En la puesta puede apreciarse el crecimiento de Kartún director. Por un lado, en el trabajo con los actores. Daría la impresión que Claudio Da Passano, Claudio Martinez Bel y Claudio Rissi fueran los mismos inspiradores de las palabras que el autor les hace decir. Como un vaivén que no se sabe dónde empieza y dónde termina, texto y cuerpo caminan entrelazados, como intrínsecos el uno al otro. Kartún no crea sólo un pequeño mundo, crea algo más grande: un lenguaje, y al comenzar la obra y escuchar los primeros textos, como espectador uno supone que el proceso de adaptación a ese universo va a ser, por lo menos, arduo. Sin embargo, instantes después, la platea entra en código sin ninguna resistencia, degustando las metáforas tanto como quienes las dicen (“donde hay humo hay asado, dijo el chango corriendo el tren” dicen ésa y tantas más), entrando en su sentido, y participando del juego escénico construido -entre otros elementos- con la memoria de los viejos payasos del circo criollo, de los capocómicos de cachetada vuelta y vuelta. Los actores se ajustan a la doble necesidad de ser efectivos, y a la vez de estar disponibles emocionalmente para hacer cuerpo las incontables imágenes del texto. Y, como suma de esas partes, resultar creíbles. Un trabajo complejísimo, acrobático, que cada uno de los extraordinarios Claudios articula con singularidad propia sin traicionar nunca el idioma común.

El crecimiento de Kartún director se nota también en la duración de la obra. No porque Terrenal sea más o menos larga que sus obras anteriores, sino por cómo logró conjugar el vínculo texto/puesta sin los baches o extensiones que -más allá de su calidad- sufrieron sus obras anteriores.
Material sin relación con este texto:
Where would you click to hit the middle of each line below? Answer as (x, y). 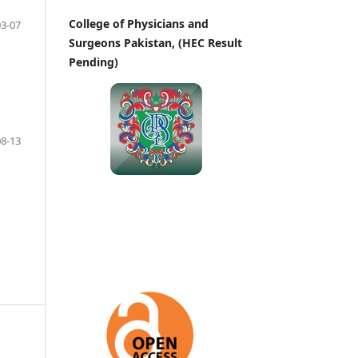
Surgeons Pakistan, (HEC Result (155, 42)
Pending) (93, 62)
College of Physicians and (139, 23)

Es como si hubiera encontrado el timing para coordinar las distintas dosis de belleza que requiere un montaje construido con una semántica amplia y variada, y a la vez ubicado el punto en donde todo eso confluye: se ve una pieza sin fisuras, no un collage con mensajes por un lado (sobre ideologías, capitalismo, religión, idiosincrasia, identidad, negros en las marchas, etc.) y formas por otro (el proceso de trabajo, la arquitectura aristotélica del drama, la idea de teatro dentro de teatro). Terrenal tiene de todo. A vuelo de pájaro podría decirse que sólo le estaría faltando el calefón que Discépolo puso al lado de la Biblia, a la que Kartún se refiere también –al igual que el poeta- de manera bien argenta. (Con tanta habilidad, cabe suponer que -de haber querido- habría encontrado el rincón para ponerlo y que quede precioso).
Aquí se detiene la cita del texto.